To assess the level of engagement and interaction with the program, we used data stored automatically by the program. First, the number of completed daily sleep diaries is stored automatically, and represents how often a participant completed a daily diary. Participants are encouraged to complete their diaries daily during the therapy, but can create summary diaries if they have not been able to keep up with daily reporting. The number of completed diaries only includes the number of completed daily diaries. Second, we assessed interaction with program features including viewing the library, viewing the community and posting on the community. Each of these components was assessed binomially and indicated whether the person did use the respective component or not.

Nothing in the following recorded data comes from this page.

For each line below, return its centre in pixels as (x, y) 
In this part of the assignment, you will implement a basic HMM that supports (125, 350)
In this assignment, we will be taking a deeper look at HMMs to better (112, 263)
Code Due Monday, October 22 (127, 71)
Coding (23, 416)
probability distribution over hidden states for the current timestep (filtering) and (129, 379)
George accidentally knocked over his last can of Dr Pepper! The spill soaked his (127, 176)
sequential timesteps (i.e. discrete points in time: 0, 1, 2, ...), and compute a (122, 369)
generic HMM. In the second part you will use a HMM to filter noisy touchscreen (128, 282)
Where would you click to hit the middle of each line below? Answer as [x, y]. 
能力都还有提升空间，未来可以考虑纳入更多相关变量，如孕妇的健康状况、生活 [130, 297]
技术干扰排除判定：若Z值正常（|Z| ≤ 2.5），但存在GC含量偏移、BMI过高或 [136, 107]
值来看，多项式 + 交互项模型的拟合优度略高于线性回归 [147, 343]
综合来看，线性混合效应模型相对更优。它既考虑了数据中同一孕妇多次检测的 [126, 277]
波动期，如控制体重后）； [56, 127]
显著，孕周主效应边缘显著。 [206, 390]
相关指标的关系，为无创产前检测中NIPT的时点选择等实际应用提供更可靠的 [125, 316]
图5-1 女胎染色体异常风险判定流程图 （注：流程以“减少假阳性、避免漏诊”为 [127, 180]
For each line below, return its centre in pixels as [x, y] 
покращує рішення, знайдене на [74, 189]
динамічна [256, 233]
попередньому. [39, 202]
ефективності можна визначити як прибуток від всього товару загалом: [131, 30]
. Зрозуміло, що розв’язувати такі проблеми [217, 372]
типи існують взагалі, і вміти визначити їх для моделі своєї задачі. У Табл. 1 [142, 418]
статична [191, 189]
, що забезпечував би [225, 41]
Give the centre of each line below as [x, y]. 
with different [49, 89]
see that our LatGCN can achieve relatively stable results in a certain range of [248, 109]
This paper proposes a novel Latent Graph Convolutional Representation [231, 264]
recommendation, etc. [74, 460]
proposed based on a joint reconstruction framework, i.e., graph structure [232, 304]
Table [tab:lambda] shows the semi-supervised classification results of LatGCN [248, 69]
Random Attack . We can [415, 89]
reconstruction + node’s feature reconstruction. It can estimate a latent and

Finally, we collected several baseline descriptive variables including information about sex, age, shift work (yes/no), whether the user considered himself/herself overweight (yes/no), whether they used alcohol, caffeine and/or tobacco, whether they exercised on a regular basis and whether the user reported taking prescribed sleep medication (yes/no).

Statistical analyses

Descriptive data and outcomes are presented for the full sample. Group comparisons are made for those who connected a device to automatically generate daily diary data and those who did not connect a device. Binomial data were analyzed using a Chi-square test. Continuous and ordinal data were analyzed with t-tests when normally distributed (paired and unpaired), and otherwise with the Mann–Whitney U-test or the Wilcoxon signed rank test. Results were stratified for baseline descriptive variables with a significant difference between users who connected a device and users who did not connect a device. IBM SPSS version 22.0 (IBM Corp., Somers, NY, USA) was used to perform all analyses.

Data availability

Data are available on request due to privacy or other restrictions.